**Your instructions:** Leave every picture out and give back the lines below from the first through the line that holds "Disclamiar (154, 294, 227, 315)", exactly as written.

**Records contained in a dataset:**
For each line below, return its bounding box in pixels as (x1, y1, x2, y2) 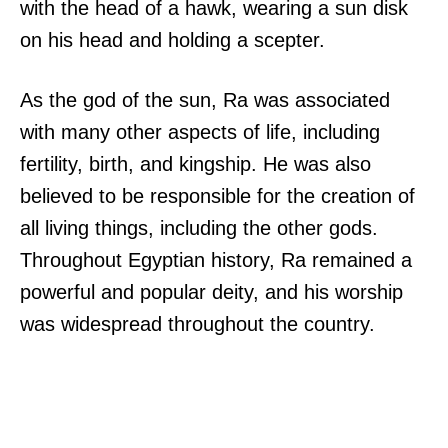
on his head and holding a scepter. (20, 29, 325, 52)
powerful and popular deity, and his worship (20, 281, 403, 304)
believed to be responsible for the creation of (20, 185, 415, 208)
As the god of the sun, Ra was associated (20, 89, 390, 112)
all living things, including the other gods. (20, 217, 378, 240)
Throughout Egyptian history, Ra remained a (20, 249, 412, 272)
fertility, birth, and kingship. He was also (20, 153, 371, 176)
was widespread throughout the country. (20, 313, 375, 336)
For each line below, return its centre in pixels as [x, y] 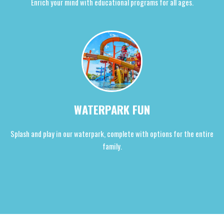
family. [112, 146]
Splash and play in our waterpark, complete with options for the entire [112, 133]
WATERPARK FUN [112, 109]
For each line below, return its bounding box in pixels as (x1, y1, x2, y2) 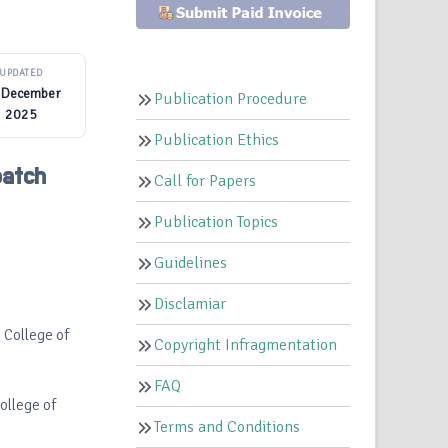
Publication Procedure (154, 89, 308, 110)
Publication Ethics (154, 130, 280, 151)
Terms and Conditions (154, 417, 301, 438)
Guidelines (154, 253, 228, 274)
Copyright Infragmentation (154, 335, 338, 356)
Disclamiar (154, 294, 227, 315)
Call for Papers (154, 171, 257, 192)
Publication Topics (154, 212, 279, 233)
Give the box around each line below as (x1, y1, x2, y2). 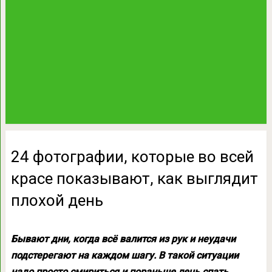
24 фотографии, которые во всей (10, 148, 254, 166)
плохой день (10, 191, 103, 209)
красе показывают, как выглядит (10, 169, 258, 188)
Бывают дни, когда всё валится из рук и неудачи (10, 233, 236, 245)
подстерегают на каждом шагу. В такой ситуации (10, 250, 239, 261)
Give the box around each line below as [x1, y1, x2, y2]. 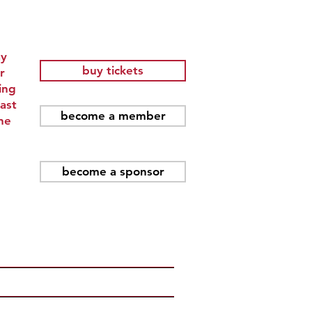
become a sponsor [61, 164, 164, 179]
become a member [60, 109, 166, 123]
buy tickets [82, 63, 144, 77]
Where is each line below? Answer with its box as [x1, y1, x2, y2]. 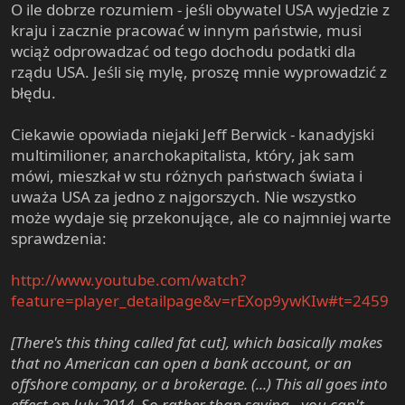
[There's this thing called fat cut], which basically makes [11, 331, 382, 353]
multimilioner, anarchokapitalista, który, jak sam [11, 144, 354, 165]
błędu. [11, 81, 56, 103]
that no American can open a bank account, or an [11, 352, 352, 373]
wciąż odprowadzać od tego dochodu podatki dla [11, 40, 356, 61]
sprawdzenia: [11, 227, 107, 249]
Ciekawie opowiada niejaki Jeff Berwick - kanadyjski [11, 123, 374, 145]
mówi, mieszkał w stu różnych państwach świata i [11, 165, 363, 186]
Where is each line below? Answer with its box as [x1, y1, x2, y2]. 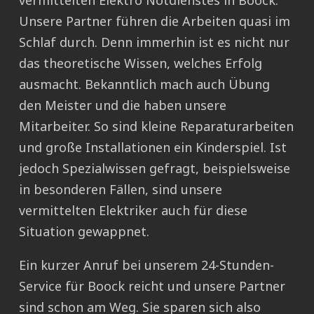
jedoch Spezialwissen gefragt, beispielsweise [19, 160, 290, 177]
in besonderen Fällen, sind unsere [19, 181, 222, 198]
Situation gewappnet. [19, 223, 149, 240]
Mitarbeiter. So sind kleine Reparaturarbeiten [19, 118, 294, 135]
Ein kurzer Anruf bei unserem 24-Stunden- [19, 257, 274, 274]
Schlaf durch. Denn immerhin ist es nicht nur [19, 34, 289, 51]
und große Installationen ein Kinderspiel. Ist [19, 139, 287, 156]
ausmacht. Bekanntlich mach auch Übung [19, 76, 270, 93]
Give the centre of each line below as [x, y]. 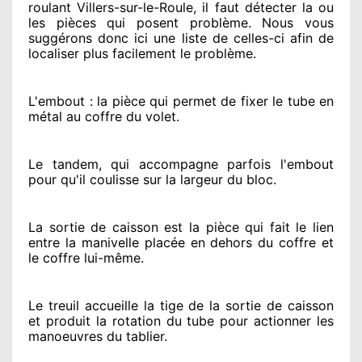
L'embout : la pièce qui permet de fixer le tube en [181, 101]
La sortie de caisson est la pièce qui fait [159, 227]
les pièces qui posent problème [138, 22]
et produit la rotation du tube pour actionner [170, 320]
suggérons [60, 38]
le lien [312, 227]
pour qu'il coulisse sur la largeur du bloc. [152, 179]
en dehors [219, 242]
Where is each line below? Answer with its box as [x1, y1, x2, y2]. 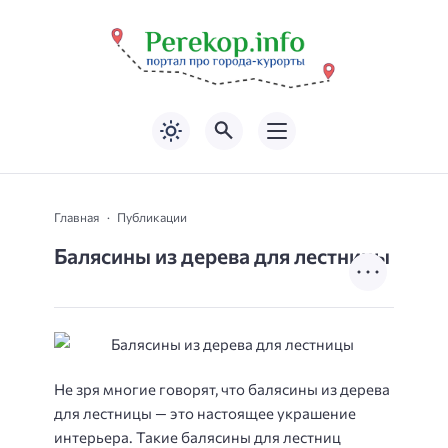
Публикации [117, 208, 187, 225]
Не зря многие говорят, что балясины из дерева [54, 379, 390, 398]
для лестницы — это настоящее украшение [54, 403, 356, 422]
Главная [54, 208, 99, 225]
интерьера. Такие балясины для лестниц [54, 427, 341, 446]
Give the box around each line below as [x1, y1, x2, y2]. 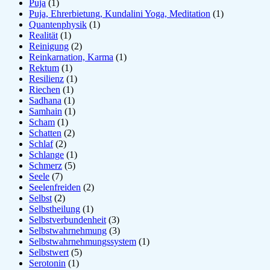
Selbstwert [29, 246, 69, 257]
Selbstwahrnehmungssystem [29, 236, 136, 246]
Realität [29, 30, 58, 40]
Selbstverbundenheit [29, 214, 106, 225]
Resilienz [29, 73, 64, 84]
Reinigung [29, 40, 69, 51]
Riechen [29, 84, 60, 95]
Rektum [29, 62, 59, 73]
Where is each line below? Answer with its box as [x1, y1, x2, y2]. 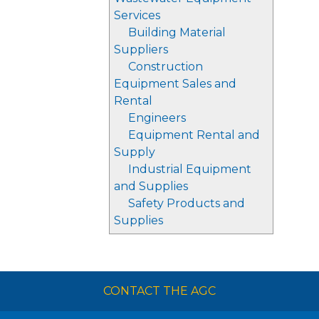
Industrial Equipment [128, 162, 251, 176]
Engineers [128, 111, 186, 125]
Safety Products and [128, 197, 245, 210]
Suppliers [114, 43, 168, 56]
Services [114, 9, 160, 22]
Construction [128, 60, 203, 73]
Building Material [128, 26, 226, 39]
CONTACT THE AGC [103, 284, 216, 298]
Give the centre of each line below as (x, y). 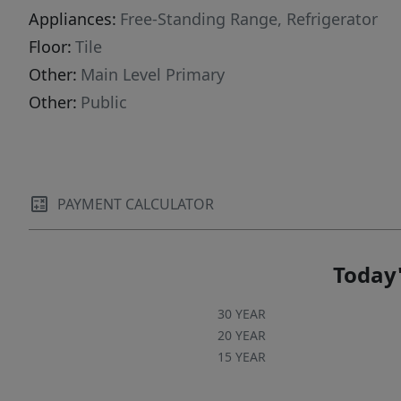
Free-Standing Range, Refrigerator (249, 19)
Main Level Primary (153, 75)
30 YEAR (241, 314)
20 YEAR (241, 336)
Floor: (50, 47)
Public (104, 102)
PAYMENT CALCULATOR (136, 205)
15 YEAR (241, 357)
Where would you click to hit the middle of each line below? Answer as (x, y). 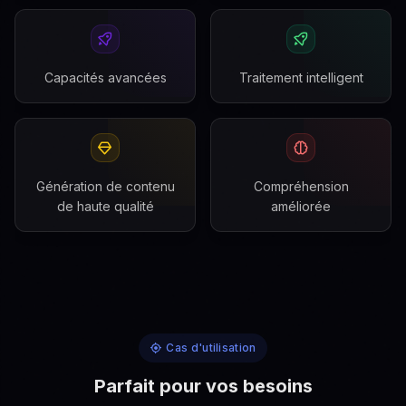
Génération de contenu (105, 186)
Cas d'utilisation (211, 348)
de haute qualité (105, 206)
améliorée (301, 206)
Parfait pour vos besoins (203, 386)
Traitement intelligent (301, 77)
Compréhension (301, 186)
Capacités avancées (105, 77)
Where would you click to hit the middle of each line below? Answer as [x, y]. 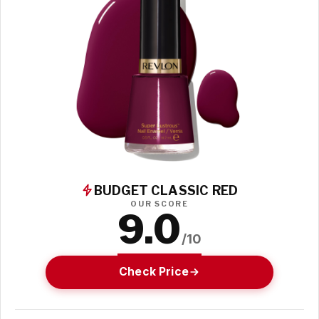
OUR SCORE [159, 204]
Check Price [154, 272]
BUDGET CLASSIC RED [166, 190]
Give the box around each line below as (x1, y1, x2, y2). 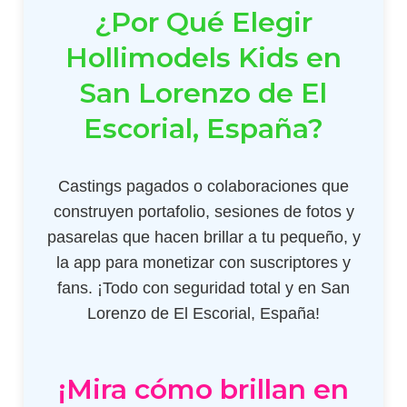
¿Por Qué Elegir (94, 5, 313, 39)
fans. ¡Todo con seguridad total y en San (57, 278, 350, 297)
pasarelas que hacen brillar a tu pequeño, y (46, 227, 361, 246)
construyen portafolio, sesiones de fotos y (53, 202, 354, 221)
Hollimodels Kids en (65, 40, 342, 74)
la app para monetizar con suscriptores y (56, 253, 351, 272)
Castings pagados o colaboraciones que (58, 176, 349, 195)
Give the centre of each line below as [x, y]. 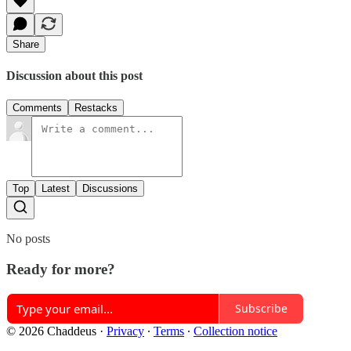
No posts [28, 239]
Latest [56, 189]
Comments [37, 108]
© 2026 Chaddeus [51, 331]
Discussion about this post [74, 75]
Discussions [110, 189]
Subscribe [261, 308]
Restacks [96, 108]
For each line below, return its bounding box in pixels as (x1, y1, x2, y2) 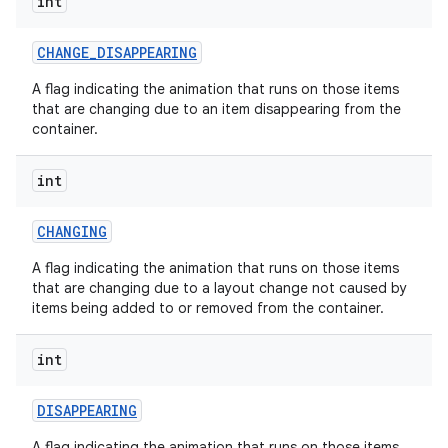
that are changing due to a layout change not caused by (32, 279, 407, 297)
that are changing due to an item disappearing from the (32, 100, 401, 118)
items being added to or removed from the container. (32, 299, 384, 317)
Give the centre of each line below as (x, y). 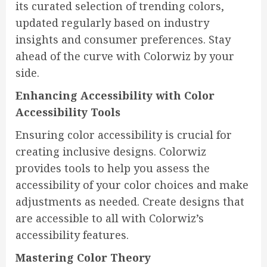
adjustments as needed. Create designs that (130, 202)
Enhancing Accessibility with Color (115, 96)
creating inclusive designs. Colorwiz (111, 152)
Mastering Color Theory (83, 258)
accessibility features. (72, 235)
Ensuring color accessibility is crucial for (124, 135)
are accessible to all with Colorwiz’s (110, 218)
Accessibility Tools (68, 112)
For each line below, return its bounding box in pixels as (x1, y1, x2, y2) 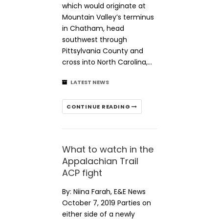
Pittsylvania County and (62, 46, 143, 56)
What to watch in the (62, 143, 153, 155)
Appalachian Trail (62, 155, 138, 167)
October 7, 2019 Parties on (62, 198, 151, 208)
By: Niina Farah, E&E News (62, 187, 146, 197)
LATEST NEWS (70, 78, 109, 86)
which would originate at (62, 1, 146, 11)
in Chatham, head (62, 23, 124, 33)
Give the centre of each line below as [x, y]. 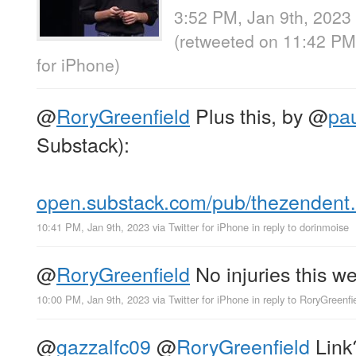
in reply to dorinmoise [300, 227]
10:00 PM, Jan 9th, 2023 [93, 300]
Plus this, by [249, 115]
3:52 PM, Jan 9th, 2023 [263, 17]
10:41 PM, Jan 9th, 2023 [93, 227]
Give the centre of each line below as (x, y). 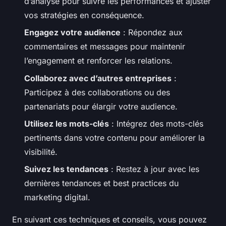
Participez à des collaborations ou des (97, 92)
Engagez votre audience (72, 33)
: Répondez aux (152, 33)
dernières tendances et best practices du (101, 183)
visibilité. (41, 152)
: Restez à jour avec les (154, 169)
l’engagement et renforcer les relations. (98, 61)
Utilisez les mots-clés (67, 123)
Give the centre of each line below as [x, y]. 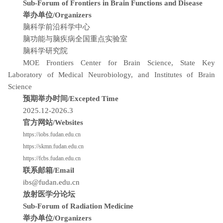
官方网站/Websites [53, 122]
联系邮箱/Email [50, 170]
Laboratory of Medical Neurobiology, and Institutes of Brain [111, 75]
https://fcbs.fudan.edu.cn [52, 158]
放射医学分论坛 [49, 194]
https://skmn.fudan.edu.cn [53, 146]
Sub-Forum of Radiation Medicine [78, 206]
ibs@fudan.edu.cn [51, 182]

**Written answer:**
For each line below, return its bounding box in pixels as (x1, y1, x2, y2) 
on his head and holding a scepter. (20, 29, 325, 52)
powerful and popular deity, and his worship (20, 281, 403, 304)
believed to be responsible for the creation of (20, 185, 415, 208)
As the god of the sun, Ra was associated (20, 89, 390, 112)
all living things, including the other gods. (20, 217, 378, 240)
Throughout Egyptian history, Ra remained a (20, 249, 412, 272)
fertility, birth, and kingship. He was also (20, 153, 371, 176)
was widespread throughout the country. (20, 313, 375, 336)
For each line below, return its centre in pixels as [x, y] 
family. [112, 146]
Splash and play in our waterpark, complete with options for the entire [112, 133]
WATERPARK FUN [112, 109]
For each line below, return its bounding box in pixels as (x1, y1, x2, y2) 
Publication Procedure (154, 89, 308, 110)
Publication Ethics (154, 130, 280, 151)
Terms and Conditions (154, 417, 301, 438)
Guidelines (154, 253, 228, 274)
Copyright Infragmentation (154, 335, 338, 356)
Disclamiar (154, 294, 227, 315)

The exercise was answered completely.